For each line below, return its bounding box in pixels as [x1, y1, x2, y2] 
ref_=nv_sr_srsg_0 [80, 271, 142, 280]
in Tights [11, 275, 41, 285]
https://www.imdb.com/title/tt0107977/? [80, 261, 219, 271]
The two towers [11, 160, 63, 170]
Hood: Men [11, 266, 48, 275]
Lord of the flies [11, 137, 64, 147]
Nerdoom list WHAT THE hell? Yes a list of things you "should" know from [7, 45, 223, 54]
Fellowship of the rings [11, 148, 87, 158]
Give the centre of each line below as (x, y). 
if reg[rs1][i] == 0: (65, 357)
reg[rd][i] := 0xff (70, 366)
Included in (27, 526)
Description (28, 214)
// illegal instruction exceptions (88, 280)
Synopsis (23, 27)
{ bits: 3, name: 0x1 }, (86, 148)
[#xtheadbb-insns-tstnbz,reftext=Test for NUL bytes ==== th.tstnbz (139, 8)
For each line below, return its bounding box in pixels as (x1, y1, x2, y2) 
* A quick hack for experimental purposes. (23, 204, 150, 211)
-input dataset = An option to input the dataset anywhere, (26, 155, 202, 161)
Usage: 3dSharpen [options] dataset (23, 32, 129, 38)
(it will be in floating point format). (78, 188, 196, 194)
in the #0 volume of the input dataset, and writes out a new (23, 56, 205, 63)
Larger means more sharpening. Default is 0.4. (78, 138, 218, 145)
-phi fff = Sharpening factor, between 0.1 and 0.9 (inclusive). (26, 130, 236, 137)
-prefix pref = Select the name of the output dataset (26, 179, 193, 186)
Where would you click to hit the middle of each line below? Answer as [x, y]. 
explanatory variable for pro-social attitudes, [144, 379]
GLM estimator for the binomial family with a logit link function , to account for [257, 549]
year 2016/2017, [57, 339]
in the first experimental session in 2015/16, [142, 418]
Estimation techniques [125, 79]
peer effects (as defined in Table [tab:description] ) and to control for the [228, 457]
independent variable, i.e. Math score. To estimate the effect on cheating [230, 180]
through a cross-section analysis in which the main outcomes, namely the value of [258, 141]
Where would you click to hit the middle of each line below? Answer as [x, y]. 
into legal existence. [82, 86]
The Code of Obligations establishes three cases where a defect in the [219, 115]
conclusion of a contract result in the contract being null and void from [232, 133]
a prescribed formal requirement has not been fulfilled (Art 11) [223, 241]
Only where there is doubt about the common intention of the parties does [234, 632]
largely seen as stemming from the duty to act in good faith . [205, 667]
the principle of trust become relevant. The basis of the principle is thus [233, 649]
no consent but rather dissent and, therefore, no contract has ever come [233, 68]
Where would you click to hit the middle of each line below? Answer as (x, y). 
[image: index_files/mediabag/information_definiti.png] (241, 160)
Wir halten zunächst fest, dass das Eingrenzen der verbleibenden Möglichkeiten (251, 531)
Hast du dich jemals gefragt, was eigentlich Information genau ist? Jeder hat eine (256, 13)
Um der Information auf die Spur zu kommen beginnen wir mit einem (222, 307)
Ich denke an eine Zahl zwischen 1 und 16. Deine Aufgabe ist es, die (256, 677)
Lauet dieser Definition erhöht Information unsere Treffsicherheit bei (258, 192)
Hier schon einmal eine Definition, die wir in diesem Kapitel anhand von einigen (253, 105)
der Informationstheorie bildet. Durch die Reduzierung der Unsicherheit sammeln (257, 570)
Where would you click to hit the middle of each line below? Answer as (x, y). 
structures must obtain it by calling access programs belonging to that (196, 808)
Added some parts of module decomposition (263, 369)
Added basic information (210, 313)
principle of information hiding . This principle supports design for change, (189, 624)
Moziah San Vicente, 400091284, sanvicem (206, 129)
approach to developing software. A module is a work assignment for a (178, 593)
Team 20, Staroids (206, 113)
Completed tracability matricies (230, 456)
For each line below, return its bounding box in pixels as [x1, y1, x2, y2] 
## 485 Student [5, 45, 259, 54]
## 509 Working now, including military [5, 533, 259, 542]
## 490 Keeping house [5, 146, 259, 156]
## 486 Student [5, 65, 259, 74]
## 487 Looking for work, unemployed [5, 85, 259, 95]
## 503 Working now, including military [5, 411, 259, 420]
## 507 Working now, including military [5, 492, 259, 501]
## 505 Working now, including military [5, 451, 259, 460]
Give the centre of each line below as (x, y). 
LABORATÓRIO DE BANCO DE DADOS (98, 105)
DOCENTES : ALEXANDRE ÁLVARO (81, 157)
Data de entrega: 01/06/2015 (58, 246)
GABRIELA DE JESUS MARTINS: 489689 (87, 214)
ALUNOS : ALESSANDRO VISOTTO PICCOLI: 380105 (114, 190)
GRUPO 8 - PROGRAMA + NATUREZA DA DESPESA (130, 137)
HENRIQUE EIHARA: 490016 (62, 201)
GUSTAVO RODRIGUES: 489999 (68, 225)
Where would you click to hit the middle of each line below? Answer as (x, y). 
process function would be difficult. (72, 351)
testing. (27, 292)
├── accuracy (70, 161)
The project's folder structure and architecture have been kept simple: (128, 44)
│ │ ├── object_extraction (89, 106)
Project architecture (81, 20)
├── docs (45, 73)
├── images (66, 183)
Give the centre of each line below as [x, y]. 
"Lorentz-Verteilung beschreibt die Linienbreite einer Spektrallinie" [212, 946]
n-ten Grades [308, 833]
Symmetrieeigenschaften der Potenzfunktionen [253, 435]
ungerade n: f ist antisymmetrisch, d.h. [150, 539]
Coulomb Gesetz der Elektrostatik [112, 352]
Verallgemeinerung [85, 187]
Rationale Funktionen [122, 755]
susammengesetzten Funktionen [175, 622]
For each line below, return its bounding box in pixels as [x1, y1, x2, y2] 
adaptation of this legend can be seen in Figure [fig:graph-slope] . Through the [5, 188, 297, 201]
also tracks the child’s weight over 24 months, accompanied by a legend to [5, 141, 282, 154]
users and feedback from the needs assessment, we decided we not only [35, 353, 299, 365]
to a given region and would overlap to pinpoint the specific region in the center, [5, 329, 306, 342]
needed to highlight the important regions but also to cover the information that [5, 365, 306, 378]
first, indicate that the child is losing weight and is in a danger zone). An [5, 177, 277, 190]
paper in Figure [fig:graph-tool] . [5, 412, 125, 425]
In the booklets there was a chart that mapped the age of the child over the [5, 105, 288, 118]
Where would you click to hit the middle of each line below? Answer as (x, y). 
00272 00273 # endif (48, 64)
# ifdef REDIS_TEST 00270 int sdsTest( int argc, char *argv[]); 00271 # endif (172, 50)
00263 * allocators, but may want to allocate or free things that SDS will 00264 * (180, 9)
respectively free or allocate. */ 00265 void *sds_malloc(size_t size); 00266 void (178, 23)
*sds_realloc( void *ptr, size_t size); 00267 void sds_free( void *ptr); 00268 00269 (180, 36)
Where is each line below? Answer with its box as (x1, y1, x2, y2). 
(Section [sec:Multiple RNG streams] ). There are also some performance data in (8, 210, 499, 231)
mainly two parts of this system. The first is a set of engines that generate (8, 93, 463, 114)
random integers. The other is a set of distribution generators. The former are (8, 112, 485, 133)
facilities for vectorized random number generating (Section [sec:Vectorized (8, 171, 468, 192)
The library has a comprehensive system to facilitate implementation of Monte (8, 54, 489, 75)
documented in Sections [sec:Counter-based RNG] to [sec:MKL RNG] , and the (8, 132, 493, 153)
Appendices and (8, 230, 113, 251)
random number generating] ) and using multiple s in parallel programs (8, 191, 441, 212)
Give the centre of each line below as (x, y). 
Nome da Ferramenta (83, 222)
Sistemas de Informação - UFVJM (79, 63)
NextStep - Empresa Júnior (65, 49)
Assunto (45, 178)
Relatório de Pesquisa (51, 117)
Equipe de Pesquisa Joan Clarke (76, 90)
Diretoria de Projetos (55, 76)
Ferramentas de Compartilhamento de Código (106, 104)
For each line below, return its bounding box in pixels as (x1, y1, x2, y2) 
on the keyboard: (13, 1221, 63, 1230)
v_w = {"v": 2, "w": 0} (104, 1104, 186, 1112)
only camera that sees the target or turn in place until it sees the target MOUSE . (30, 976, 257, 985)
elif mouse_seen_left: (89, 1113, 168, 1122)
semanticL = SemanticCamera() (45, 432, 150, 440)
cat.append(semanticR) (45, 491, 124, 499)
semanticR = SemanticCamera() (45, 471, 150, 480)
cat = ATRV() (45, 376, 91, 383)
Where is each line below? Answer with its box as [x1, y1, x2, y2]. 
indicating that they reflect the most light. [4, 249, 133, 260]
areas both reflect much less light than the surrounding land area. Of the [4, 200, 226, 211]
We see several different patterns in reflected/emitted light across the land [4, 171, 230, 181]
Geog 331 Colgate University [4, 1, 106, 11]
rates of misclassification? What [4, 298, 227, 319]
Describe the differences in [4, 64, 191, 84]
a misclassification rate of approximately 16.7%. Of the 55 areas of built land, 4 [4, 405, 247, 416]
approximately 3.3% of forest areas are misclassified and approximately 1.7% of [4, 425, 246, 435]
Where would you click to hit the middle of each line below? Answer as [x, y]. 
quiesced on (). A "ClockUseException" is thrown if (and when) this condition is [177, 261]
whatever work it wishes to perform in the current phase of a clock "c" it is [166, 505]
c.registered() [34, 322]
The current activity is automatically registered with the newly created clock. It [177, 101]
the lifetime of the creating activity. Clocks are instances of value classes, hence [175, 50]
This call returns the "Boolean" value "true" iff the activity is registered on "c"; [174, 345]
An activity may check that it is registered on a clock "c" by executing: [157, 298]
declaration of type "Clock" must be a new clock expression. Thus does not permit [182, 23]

□ □ □ □

=== Instructions to follow ===
Give the exact lines, and only those, from the line containing "# ifdef REDIS_TEST" through the line containing "mainly two parts" in the entries above.

=== Reply ===
# ifdef REDIS_TEST 00270 int sdsTest( int argc, char *argv[]); 00271 # endif (172, 50)
00263 * allocators, but may want to allocate or free things that SDS will 00264 * (180, 9)
respectively free or allocate. */ 00265 void *sds_malloc(size_t size); 00266 void (178, 23)
*sds_realloc( void *ptr, size_t size); 00267 void sds_free( void *ptr); 00268 00269 (180, 36)
Where is each line below? Answer with its box as (x1, y1, x2, y2). 
(Section [sec:Multiple RNG streams] ). There are also some performance data in (8, 210, 499, 231)
mainly two parts of this system. The first is a set of engines that generate (8, 93, 463, 114)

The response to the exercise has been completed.